Description of the task -
All lines from the top of the records below through the line holding "CHRISTIANITY (43, 23, 287, 62)", and only those, should be printed exactly, minus the pictures.

----------------------------------------

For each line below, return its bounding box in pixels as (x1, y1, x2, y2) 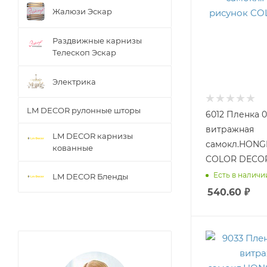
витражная (206, 124, 254, 135)
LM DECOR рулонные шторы (27, 105, 141, 116)
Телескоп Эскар (52, 48, 116, 58)
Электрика (52, 76, 96, 86)
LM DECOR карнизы (52, 131, 133, 141)
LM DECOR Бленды (52, 171, 128, 181)
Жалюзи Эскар (52, 7, 112, 17)
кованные (52, 143, 93, 153)
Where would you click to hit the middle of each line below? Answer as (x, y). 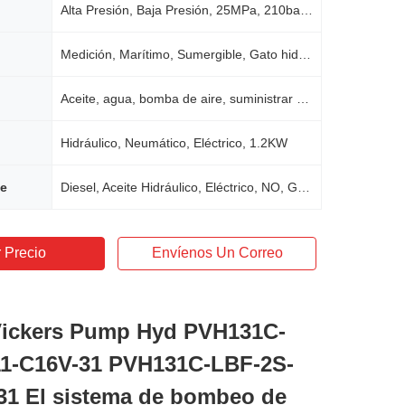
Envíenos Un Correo (217, 253)
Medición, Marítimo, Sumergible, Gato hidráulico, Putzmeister (305, 54)
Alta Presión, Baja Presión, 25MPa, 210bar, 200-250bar (306, 10)
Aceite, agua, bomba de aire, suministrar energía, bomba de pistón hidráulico (303, 99)
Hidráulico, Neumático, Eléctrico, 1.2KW (174, 143)
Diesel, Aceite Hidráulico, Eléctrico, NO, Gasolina (304, 187)
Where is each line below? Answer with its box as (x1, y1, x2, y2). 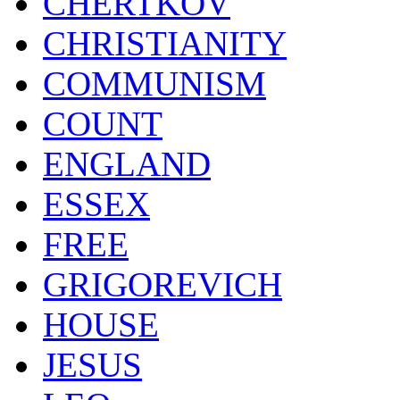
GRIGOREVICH (43, 264, 282, 304)
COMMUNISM (43, 63, 266, 103)
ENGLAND (43, 144, 211, 183)
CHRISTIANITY (43, 23, 287, 62)
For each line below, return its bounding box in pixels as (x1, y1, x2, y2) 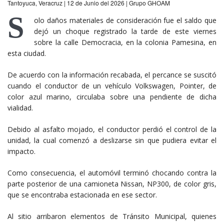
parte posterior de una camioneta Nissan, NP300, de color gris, (7, 178, 216, 188)
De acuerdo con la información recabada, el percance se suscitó (7, 69, 216, 79)
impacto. (7, 146, 35, 156)
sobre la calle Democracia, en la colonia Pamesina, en (34, 37, 216, 47)
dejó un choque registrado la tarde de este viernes (34, 26, 216, 36)
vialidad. (7, 102, 33, 112)
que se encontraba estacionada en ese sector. (7, 189, 157, 199)
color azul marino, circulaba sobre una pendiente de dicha (7, 91, 216, 101)
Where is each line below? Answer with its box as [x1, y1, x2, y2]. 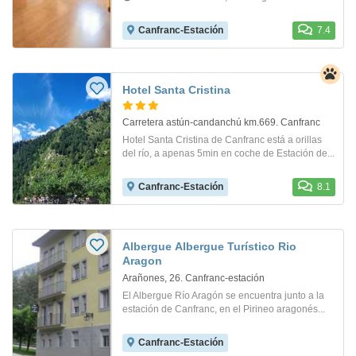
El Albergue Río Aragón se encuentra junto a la [122, 289, 324, 301]
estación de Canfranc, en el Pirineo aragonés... [122, 303, 325, 315]
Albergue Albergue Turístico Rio [122, 239, 296, 253]
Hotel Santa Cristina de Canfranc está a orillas [122, 133, 322, 145]
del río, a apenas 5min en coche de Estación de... [122, 147, 335, 159]
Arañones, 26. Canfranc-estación [122, 272, 265, 284]
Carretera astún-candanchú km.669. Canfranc [122, 116, 320, 128]
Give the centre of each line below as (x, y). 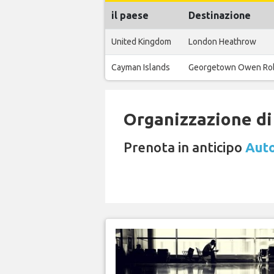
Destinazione (220, 15)
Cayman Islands (141, 67)
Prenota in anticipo (184, 147)
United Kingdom (141, 42)
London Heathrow (222, 42)
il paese (130, 15)
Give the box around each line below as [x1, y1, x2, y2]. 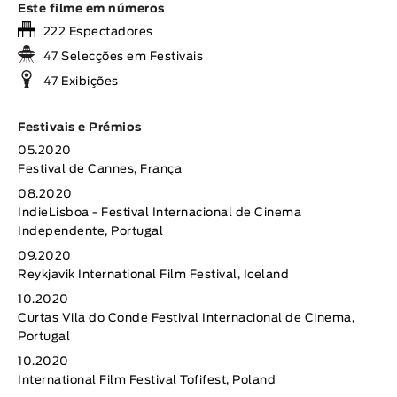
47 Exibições [40, 76, 119, 89]
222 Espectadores [40, 27, 153, 39]
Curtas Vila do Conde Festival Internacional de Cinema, [18, 313, 354, 325]
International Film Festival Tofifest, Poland [18, 375, 276, 387]
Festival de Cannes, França [18, 164, 182, 176]
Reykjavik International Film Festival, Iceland [18, 269, 289, 282]
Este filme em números [18, 4, 165, 16]
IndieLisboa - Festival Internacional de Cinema [18, 207, 301, 220]
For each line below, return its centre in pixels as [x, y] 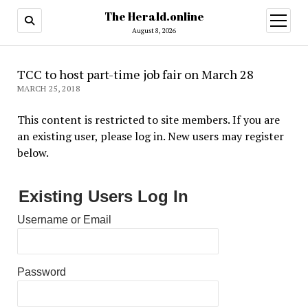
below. [33, 153]
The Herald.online [154, 16]
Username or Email [64, 220]
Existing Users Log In [103, 196]
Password [41, 272]
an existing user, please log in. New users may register [150, 136]
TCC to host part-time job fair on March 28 [135, 74]
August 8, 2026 [154, 31]
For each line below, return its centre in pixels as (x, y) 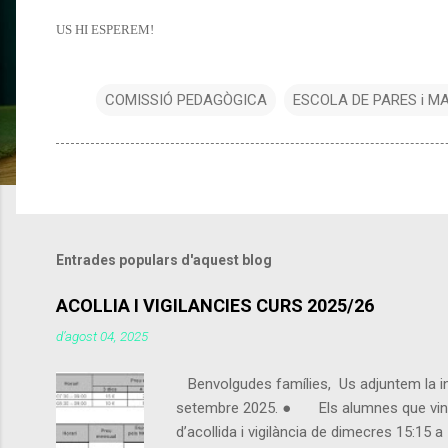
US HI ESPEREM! (105, 29)
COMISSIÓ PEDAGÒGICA (186, 99)
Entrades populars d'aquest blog (164, 260)
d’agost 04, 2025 (102, 336)
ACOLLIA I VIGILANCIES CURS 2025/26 (215, 306)
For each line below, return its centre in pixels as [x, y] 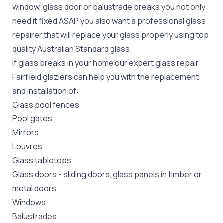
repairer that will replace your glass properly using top [111, 35]
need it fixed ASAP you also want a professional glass [109, 21]
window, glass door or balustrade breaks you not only [109, 7]
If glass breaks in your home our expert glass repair [106, 63]
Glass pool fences [46, 105]
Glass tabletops [42, 160]
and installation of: [46, 91]
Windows [29, 202]
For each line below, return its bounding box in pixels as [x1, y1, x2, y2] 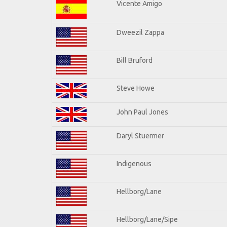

----------------------------------------

Solution for this task -
For each line below, return its bounding box in pixels as (x1, y1, x2, y2) 
витражная (206, 124, 254, 135)
LM DECOR рулонные шторы (27, 105, 141, 116)
Телескоп Эскар (52, 48, 116, 58)
Электрика (52, 76, 96, 86)
LM DECOR карнизы (52, 131, 133, 141)
LM DECOR Бленды (52, 171, 128, 181)
Жалюзи Эскар (52, 7, 112, 17)
кованные (52, 143, 93, 153)
Where would you click to hit the middle of each line below? Answer as (x, y). 
Envíenos Un Correo (217, 253)
Medición, Marítimo, Sumergible, Gato hidráulico, Putzmeister (305, 54)
Alta Presión, Baja Presión, 25MPa, 210bar, 200-250bar (306, 10)
Aceite, agua, bomba de aire, suministrar energía, bomba de pistón hidráulico (303, 99)
Hidráulico, Neumático, Eléctrico, 1.2KW (174, 143)
Diesel, Aceite Hidráulico, Eléctrico, NO, Gasolina (304, 187)
Where is each line below? Answer with its box as (x1, y1, x2, y2). 
GRIGOREVICH (43, 264, 282, 304)
COMMUNISM (43, 63, 266, 103)
ENGLAND (43, 144, 211, 183)
CHRISTIANITY (43, 23, 287, 62)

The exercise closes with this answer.